Route 66: un libro fatto di asfalto a cielo aperto

Il giorno di partenza lo scegli tu… Quello di arrivo è in balìa di eventi e incontri. La Route 66 è piena di vita che merita di essere raccontata.

La Route 66

«Cos’è quella sensazione che si prova quando ci si allontana in macchina dalle persone e le si vede recedere nella pianura fino a diventare macchioline e disperdersi? È il mondo troppo grande che ci sovrasta, è l’addio. Ma intanto ci si proietta in avanti verso una nuova folle avventura sotto il cielo».
Era il 1951 e un 29enne di nome Jack Kerouac cominciò la stesura del suo libro più famoso, terminato in tre settimane: On the Road.
Manifesto della Beat Generation e uno dei libri più amati e letti al mondo. 

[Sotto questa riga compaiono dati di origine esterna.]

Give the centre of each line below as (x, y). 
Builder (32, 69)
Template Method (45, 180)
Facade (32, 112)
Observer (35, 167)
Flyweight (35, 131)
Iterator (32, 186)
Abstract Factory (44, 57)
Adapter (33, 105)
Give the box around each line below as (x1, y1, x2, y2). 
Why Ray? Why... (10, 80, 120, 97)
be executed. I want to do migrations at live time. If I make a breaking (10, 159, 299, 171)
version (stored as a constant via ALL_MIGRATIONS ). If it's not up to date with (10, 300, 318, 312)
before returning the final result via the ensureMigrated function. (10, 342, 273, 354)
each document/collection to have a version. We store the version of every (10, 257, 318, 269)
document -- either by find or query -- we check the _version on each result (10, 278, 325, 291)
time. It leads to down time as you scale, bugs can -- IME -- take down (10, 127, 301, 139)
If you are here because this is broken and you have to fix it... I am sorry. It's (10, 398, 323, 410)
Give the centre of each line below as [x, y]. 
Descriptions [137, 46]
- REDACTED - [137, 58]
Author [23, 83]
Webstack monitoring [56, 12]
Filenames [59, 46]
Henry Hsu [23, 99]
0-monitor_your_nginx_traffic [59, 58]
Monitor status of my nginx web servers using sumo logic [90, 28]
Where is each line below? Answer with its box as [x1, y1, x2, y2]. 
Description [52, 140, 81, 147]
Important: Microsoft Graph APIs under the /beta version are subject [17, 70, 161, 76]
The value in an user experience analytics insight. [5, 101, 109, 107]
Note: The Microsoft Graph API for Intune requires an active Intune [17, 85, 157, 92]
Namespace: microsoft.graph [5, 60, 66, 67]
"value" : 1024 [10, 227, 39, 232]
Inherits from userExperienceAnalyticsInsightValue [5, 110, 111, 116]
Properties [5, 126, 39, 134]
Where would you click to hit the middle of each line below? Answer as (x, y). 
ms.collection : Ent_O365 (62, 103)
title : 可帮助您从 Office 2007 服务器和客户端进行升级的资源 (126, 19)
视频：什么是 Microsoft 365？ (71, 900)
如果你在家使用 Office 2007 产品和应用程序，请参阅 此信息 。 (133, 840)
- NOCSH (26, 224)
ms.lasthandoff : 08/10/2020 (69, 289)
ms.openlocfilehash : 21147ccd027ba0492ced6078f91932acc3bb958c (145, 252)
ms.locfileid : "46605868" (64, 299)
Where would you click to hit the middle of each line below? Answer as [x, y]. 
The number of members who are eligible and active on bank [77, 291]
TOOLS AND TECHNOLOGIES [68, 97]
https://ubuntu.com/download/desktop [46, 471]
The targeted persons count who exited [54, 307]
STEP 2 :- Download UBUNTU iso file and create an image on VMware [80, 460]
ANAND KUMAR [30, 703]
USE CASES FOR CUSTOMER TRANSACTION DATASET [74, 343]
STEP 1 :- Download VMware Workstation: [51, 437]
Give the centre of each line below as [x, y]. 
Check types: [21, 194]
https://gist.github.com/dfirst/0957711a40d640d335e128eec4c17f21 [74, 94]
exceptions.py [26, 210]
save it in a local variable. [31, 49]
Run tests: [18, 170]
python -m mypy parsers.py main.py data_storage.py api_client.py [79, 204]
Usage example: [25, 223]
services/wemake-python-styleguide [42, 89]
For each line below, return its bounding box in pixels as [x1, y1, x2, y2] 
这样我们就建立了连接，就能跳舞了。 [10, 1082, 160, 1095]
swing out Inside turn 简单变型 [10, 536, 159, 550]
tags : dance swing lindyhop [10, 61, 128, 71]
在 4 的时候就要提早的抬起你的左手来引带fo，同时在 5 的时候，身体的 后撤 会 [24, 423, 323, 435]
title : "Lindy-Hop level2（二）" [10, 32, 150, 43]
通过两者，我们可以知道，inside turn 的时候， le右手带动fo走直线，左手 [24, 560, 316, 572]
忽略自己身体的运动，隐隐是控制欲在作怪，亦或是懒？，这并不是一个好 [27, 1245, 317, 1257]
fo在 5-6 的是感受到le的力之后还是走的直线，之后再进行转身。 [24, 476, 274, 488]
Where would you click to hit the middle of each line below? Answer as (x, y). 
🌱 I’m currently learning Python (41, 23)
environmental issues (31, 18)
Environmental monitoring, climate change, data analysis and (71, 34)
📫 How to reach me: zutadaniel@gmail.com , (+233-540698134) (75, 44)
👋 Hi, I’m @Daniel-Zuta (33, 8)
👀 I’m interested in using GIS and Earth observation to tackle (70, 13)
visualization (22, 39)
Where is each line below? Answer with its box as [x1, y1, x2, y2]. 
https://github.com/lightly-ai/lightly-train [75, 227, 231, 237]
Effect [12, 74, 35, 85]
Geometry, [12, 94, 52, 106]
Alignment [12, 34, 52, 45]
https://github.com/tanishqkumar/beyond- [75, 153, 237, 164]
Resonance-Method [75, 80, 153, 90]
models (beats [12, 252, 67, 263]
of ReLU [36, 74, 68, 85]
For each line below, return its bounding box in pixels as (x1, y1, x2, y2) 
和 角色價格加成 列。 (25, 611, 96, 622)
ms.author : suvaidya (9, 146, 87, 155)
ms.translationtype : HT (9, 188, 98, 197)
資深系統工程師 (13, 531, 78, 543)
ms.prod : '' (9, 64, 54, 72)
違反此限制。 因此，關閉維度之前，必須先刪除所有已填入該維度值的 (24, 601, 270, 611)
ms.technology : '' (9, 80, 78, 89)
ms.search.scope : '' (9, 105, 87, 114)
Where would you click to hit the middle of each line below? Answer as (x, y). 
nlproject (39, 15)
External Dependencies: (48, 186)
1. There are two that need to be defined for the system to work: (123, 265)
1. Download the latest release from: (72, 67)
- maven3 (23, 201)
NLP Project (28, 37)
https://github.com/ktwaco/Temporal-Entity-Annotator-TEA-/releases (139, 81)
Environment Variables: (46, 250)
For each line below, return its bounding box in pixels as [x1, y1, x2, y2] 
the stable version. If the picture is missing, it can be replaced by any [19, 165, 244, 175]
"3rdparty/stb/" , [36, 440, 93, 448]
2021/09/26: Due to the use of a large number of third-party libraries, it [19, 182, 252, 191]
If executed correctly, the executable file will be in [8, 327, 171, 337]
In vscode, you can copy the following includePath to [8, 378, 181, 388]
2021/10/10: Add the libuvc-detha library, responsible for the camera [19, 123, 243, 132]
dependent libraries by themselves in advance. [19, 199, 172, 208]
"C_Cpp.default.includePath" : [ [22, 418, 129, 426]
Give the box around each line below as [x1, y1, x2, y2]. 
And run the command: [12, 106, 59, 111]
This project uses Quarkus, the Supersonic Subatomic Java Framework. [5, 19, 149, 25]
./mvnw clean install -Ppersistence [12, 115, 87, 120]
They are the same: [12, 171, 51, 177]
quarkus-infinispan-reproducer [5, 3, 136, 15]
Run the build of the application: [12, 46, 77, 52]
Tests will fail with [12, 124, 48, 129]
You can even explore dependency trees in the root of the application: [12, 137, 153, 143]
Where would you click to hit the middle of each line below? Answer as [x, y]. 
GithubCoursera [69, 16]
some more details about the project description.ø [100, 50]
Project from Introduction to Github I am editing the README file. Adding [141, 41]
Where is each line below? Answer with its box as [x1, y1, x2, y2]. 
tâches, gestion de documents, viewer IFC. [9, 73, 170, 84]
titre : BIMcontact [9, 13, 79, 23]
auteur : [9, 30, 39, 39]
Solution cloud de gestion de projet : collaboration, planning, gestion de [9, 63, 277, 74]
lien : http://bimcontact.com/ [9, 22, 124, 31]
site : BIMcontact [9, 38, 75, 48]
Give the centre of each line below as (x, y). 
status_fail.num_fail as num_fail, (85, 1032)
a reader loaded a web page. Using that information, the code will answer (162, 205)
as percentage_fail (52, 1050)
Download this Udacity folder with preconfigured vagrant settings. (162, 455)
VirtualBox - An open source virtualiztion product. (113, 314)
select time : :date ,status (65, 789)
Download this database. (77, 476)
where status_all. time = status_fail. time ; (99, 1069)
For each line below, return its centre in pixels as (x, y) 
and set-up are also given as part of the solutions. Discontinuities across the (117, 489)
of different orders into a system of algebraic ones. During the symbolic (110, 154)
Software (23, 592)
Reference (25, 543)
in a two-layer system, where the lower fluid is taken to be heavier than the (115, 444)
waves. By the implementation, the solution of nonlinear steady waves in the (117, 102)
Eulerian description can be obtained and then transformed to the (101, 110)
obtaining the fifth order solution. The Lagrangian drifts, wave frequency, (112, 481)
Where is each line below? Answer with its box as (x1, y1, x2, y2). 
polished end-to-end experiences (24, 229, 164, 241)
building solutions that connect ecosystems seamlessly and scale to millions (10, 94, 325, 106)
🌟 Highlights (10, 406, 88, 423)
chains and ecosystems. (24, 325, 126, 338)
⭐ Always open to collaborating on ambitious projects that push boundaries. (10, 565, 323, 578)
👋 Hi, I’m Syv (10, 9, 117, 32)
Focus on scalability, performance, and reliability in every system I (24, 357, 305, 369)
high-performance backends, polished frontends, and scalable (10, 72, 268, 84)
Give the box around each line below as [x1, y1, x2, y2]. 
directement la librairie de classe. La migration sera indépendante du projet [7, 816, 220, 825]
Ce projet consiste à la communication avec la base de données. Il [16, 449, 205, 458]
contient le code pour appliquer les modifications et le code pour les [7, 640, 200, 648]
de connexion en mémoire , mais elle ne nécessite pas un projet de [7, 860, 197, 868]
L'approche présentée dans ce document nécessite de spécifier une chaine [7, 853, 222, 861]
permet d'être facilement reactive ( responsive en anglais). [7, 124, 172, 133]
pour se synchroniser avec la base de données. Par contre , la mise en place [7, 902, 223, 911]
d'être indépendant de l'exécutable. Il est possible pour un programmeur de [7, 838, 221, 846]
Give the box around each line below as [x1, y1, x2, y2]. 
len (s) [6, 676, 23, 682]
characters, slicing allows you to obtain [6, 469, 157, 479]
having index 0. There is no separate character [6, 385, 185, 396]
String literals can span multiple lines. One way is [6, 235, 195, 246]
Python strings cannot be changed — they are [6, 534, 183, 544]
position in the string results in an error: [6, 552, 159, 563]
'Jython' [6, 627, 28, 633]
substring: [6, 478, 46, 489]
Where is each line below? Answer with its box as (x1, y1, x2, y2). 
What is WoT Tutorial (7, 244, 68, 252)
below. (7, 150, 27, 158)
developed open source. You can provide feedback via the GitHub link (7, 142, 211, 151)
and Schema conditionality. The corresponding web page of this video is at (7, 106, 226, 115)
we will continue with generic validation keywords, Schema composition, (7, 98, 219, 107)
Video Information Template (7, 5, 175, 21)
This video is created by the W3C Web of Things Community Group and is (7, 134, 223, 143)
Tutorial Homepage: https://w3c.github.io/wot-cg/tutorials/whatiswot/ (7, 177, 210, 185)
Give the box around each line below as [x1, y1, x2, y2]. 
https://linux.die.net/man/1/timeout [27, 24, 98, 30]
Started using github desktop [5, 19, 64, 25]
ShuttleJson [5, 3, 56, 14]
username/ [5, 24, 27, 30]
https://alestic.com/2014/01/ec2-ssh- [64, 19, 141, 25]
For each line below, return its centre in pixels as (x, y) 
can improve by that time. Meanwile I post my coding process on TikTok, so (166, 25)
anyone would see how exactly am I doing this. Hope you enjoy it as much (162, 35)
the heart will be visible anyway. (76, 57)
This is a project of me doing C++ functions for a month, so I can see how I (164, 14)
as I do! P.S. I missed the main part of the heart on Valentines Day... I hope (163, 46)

Gli interni di una vecchia automobile in corsa sulla strada

Anche se non si ambienta precisamente sulla Route 66, On the Road ha raccontato comunque un mondo invisibile agli occhi dei più nella loro quotidianità: il mondo della strada.

Insomma una macchina che sfreccia, luce bruciante, odore di sigarette e sicuramente alcol su una strada che attraversa l’America

Il numero di storie è, probabilmente, direttamente proporzionale alla lunghezza della Route: 2448 miglia, circa 4000 km.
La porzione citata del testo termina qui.